There is general agreement in that the engravings of the first edition were executed, utilizing the technique of talla dulce (sweet carving), in the famous Munich press of the Sadelers, presided over at that time by Johannes Sadeler. The second edition was done in Milan, and the set of engravings, done with the same technique, was changed, in favor of a set of illustrations of a smaller size, with more Baroque characteristics, and perhaps with less communicative efficacy. Some of these plates (4, 14, 23, 40, 60, 66, 67 and 99) bear the signature of Cristoforo Bianchi, but it is hardly certain that he is the author of all the rest. In this second edition two new imprese are added, numbers 5 and 14, while numbers 95 and 96 of the first edition are recast as a single impresa with a new pictura and motto.

Continuing with the words of López Poza in English translation: "Likewise there is a change in motifs and mottoes in the former numbers 5, 19, 21, 38, 51 and 74, which correspond to the new imprese 6, 21, 23, 40, 66 and 99. The new 101, which corresponds to the former 100, changes the image somewhat and introduces a new motto. In number 4, which retains the same number in the second edition, the motif of the pictura is changed, but the lemma is maintained, as is the case with the modern numbers 18 and 57 (the former 16 and 68), although some elements of the pictura are slightly varied. The motto is changed, but with the image unaltered in those imprese that were numbered 6, 8, 12, 62, 69 and 86 in the editio princeps, which in the second edition become: 7, 9, 13 (with a slight modification in the motif), 62, 66, 54 and 87. The justification for these changes is not very clear. However, we can perceive a deliberate desire to eliminate the mythological motifs from the picturae, clearly the case for the new imprese numbered 6, 40, 96 and 99" (pp. 96-97).

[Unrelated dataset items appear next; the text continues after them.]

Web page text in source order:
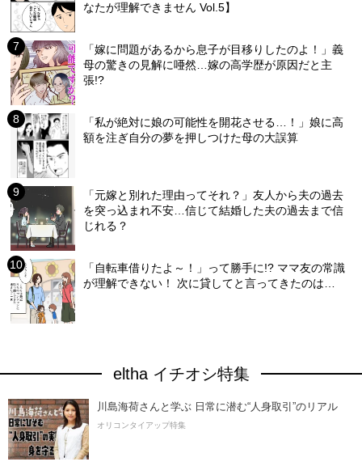
なたが理解できません Vol.5】
「嫁に問題があるから息子が目移りしたのよ！」義
母の驚きの見解に唖然…嫁の高学歴が原因だと主
張!?
「私が絶対に娘の可能性を開花させる…！」娘に高
額を注ぎ自分の夢を押しつけた母の大誤算
「元嫁と別れた理由ってそれ？」友人から夫の過去
を突っ込まれ不安…信じて結婚した夫の過去まで信
じれる？
「自転車借りたよ～！」って勝手に!? ママ友の常識
が理解できない！ 次に貸してと言ってきたのは…
eltha イチオシ特集
川島海荷さんと学ぶ 日常に潜む“人身取引”のリアル
オリコンタイアップ特集
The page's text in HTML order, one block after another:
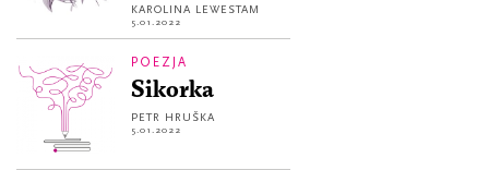
KAROLINA LEWESTAM
5.01.2022
POEZJA
Sikorka
PETR HRUŠKA
5.01.2022
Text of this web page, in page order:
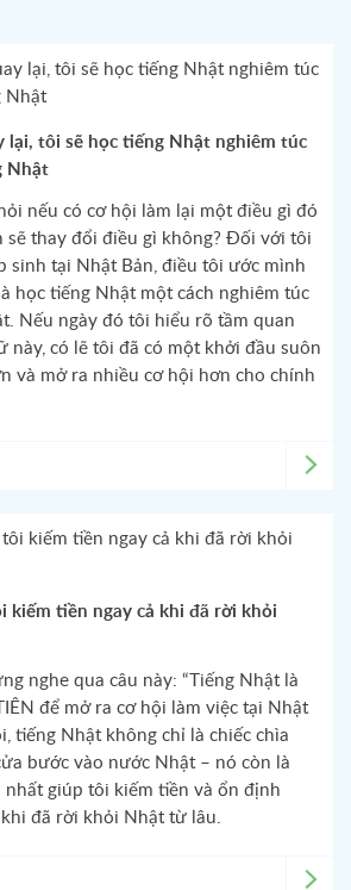
lại, tôi sẽ học tiếng Nhật nghiêm túc
Nhật
nếu có cơ hội làm lại một điều gì đó
sẽ thay đổi điều gì không? Đối với tôi
sinh tại Nhật Bản, điều tôi ước mình
học tiếng Nhật một cách nghiêm túc
Nếu ngày đó tôi hiểu rõ tầm quan
này, có lẽ tôi đã có một khởi đầu suôn
và mở ra nhiều cơ hội hơn cho chính
kiếm tiền ngay cả khi đã rời khỏi
nghe qua câu này: “Tiếng Nhật là
để mở ra cơ hội làm việc tại Nhật
tiếng Nhật không chỉ là chiếc chìa
bước vào nước Nhật – nó còn là
nhất giúp tôi kiếm tiền và ổn định
khi đã rời khỏi Nhật từ lâu.
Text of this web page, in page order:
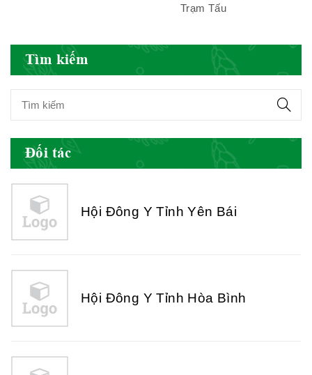
Trạm Tấu
Tìm kiếm
Đối tác
Hội Đông Y Việt Nam
Hội Đông Y Tỉnh Yên Bái
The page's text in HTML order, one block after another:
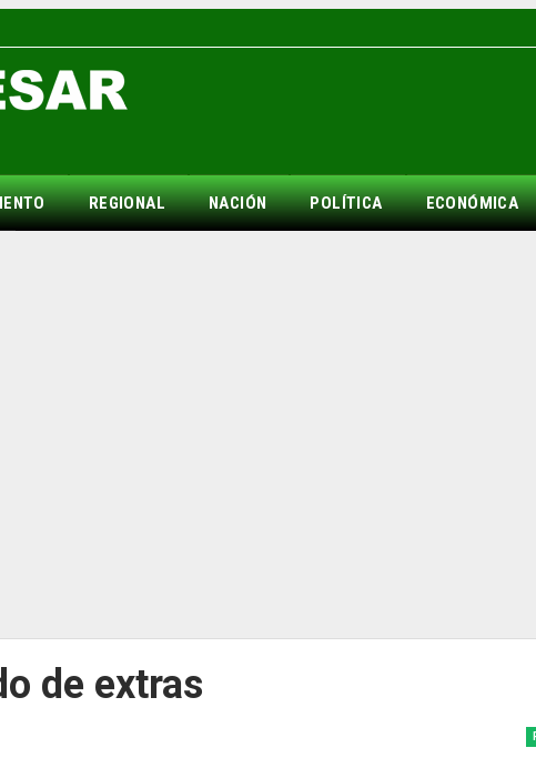
REGIONAL NACIÓN POLÍTICA ECONÓMICA
de extras
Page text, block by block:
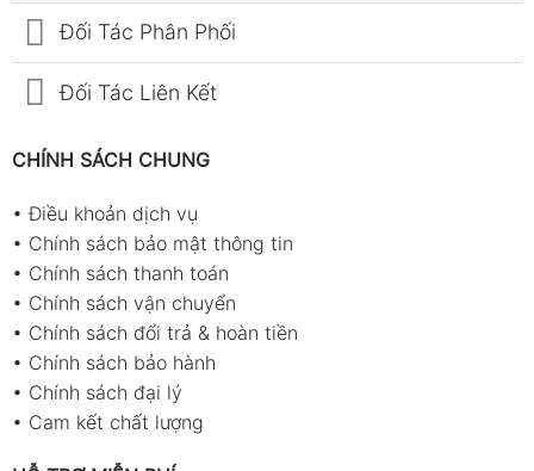
Đối Tác Phân Phối
Đối Tác Liên Kết
CHÍNH SÁCH CHUNG
•Điều khoản dịch vụ
• Chính sách bảo mật thông tin
• Chính sách thanh toán
• Chính sách vận chuyển
• Chính sách đổi trả & hoàn tiền
• Chính sách bảo hành
• Chính sách đại lý
• Cam kết chất lượng

Studiolum publishes this book on the CD “Corpus of Spanish Emblem Books.”

Here we present Emblem 45 (Non maiestate securus – Not safe in his majesty) of Saavedra's Idea de un príncipe político cristiano, in the editions of Milan 1642 (editio optima), Venice 1548 (Italian), Brussels 1649 (Latin), Amsterdam 1668 (French) and London 1700 (English):

Milán 1642 (editio optima):

El Leon (cuerpo desta emblema) fue entre los Egipcios simbolo de la vigilancia, como son los que se ponen en los frontespicios, i puertas de los templos. Por esto se hizo esculpir Alexandro Magno en las monedas con vna piel de Leon en la cabeza, significando, que en el no era menor el cuidado, que el valor, pues quando convenia, no gastar mucho tiempo en el sueño, dormia tendido el brazo fuera de la cama con vna bola de plata en la mano, que en durmiendose, le despertase, cayendo sobre vna vacia de bronze. No fuera Señor del Mundo, si se durmiera, i descuidara, porque no a de dormir profundamente, quien cuida del govierno de muchos.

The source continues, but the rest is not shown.